• Problem requirements
Identify all lines below that hold "Answer" and collect them.

• Input records
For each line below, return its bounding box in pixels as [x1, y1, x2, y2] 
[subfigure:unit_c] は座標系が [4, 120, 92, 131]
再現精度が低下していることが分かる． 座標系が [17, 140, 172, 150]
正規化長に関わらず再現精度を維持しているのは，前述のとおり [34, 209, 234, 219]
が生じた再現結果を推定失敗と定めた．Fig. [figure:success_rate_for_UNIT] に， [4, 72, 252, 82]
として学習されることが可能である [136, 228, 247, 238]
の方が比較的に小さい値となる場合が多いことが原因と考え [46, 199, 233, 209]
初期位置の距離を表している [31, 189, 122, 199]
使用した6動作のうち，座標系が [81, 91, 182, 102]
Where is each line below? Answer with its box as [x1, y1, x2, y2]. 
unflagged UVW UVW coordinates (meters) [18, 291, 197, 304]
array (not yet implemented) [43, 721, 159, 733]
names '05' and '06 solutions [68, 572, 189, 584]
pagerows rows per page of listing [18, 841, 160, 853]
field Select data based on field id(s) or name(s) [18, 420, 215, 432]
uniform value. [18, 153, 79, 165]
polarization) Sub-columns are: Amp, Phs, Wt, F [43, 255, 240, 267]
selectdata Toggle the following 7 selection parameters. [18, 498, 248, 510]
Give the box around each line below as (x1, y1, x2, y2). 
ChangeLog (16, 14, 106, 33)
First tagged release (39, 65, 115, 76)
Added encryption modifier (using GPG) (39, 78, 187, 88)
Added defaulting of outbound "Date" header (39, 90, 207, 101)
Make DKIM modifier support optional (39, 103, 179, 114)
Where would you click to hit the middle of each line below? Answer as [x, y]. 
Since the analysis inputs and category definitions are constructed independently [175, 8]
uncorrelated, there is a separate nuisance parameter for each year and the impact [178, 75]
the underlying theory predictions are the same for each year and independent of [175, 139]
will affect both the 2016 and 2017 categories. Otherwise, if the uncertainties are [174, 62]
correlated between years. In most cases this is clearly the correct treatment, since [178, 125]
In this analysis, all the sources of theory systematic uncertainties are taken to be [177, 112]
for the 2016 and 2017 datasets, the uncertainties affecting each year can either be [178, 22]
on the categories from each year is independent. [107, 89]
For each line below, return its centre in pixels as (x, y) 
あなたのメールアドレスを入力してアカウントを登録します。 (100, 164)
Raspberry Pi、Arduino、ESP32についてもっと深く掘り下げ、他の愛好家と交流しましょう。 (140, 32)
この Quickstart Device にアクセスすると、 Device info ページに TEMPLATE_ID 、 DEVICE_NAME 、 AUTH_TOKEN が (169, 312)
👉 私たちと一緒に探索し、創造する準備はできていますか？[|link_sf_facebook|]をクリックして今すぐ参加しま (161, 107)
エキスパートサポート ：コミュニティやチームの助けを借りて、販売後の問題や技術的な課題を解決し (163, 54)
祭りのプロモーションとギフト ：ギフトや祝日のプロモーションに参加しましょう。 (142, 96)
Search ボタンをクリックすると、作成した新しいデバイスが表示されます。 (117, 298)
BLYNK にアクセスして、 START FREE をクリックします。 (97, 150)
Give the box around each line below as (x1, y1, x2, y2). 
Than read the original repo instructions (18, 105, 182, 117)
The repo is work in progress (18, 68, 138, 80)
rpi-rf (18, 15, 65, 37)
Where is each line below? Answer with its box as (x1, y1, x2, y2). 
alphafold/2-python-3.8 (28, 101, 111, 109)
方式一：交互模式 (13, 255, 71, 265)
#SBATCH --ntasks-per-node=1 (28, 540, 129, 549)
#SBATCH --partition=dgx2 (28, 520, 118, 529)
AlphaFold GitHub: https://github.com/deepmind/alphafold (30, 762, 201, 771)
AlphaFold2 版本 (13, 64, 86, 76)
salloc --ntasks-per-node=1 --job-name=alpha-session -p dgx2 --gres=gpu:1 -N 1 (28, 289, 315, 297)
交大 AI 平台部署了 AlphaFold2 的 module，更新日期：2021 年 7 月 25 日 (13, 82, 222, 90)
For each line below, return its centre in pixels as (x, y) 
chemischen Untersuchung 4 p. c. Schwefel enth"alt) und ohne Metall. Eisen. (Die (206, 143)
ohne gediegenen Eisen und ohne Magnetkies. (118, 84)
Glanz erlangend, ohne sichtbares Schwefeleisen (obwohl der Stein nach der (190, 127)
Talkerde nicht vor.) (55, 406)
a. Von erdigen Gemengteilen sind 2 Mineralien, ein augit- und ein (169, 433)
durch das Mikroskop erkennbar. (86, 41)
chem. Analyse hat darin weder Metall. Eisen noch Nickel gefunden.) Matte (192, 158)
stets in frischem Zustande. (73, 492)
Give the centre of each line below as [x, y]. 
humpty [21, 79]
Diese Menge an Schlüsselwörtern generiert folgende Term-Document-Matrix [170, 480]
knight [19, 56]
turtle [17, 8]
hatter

• Exercise solution
Where is each line below? Answer with its box as [x1, y1, x2, y2]. 
Where would you click to hit the middle of each line below? Answer as [x, y]. 
Where is each line below? Answer with its box as (x1, y1, x2, y2). 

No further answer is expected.